King Go-saurer. From the Eldran series, I think the romantic points of this beast are obvious. There isn’t actually that much to differentiate it from the other entries into that series, except that this one features dinosaurs. And while I cannot speak for others, I believe a boys childhood should rightfully only consists of 2 things: giant robots and dinosaurs. And the Go-saurer is the beautiful marriage of both, on top of being one of the compelling Eldran mecha, which are stored in parts in a school, sortied by an entire class of children. It manages to capture that wonderful, battleship-esque appeal of having a large group of people controlling a larger whole, that the SDF-1 Macross really dazzles me with, in a much smaller package more easily understood by children. And unlike the other mecha of its line, the Go-saurer is actually merged as a part of the school. This crops up as an issue with how sturdy a mecha made out of a school can actually be, but who cares? Your fucking school just transformed into robot dinosaurs, which then transform and combine into a fucking giant robot. Then it uses the freaking power of dinosaurs to summon a sword from the earth to shank your machine monster enemy. This is what a real childhood is made of.
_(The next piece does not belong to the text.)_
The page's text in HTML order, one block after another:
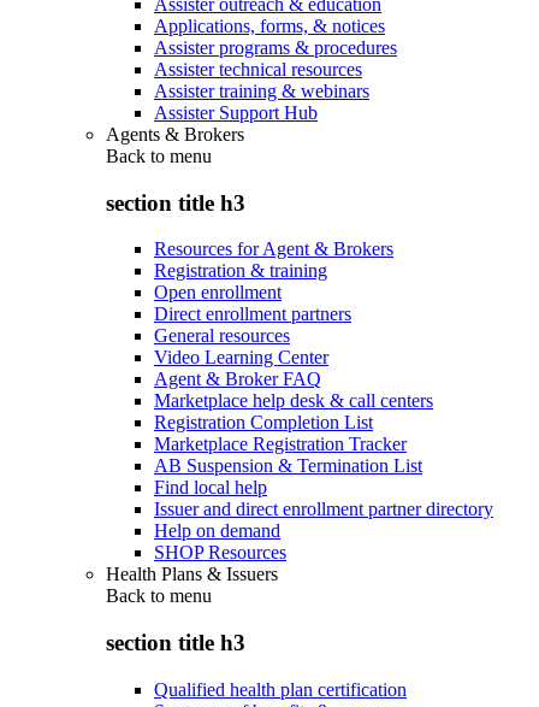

MSN-06S Sinanju. Well, it’s no secret by now that I’m a fan of enemy suits in Gundam. And right now, if there is a height to quality enemy suit design in UC, it’s in Unicorn Gundam’s Sinanju. Having the benefit of a modern color palette, the Sinanju has a very rich palette of darker crimson, which results in a much sharper look that the more faded-red/pink that the older UC designs just didn’t have the benefit of. That’s hardly all though. The Sinanju accentuates these with a large amount of gold trimmings, Neo-Zeon emblems, and generous slates of black at just all the right places. Finish it off with accents of white, and the very minute cyan mono-eye, and you have a color scheme arranged in Heaven. Add upon that the myriad of small, mechanical details that populate the suit’s entire being, that could be nothing but a nightmare to animate (really, it’s little wonder why the show is an OVA–the Unicorn Gundam is also just designed to be a nightmare to animate), all you’re left with is a suit design that just hits you, hard.
Not least of all, the Sinanju does not violate the most sacred tenant of a great rival ace mobile suit: that it is a simple, barebones, ultra-high performance suit. Because a real ace doesn’t need silly tricks like funnels or bits. All he needs is a working gun, a good saber, and a foot to kick you with.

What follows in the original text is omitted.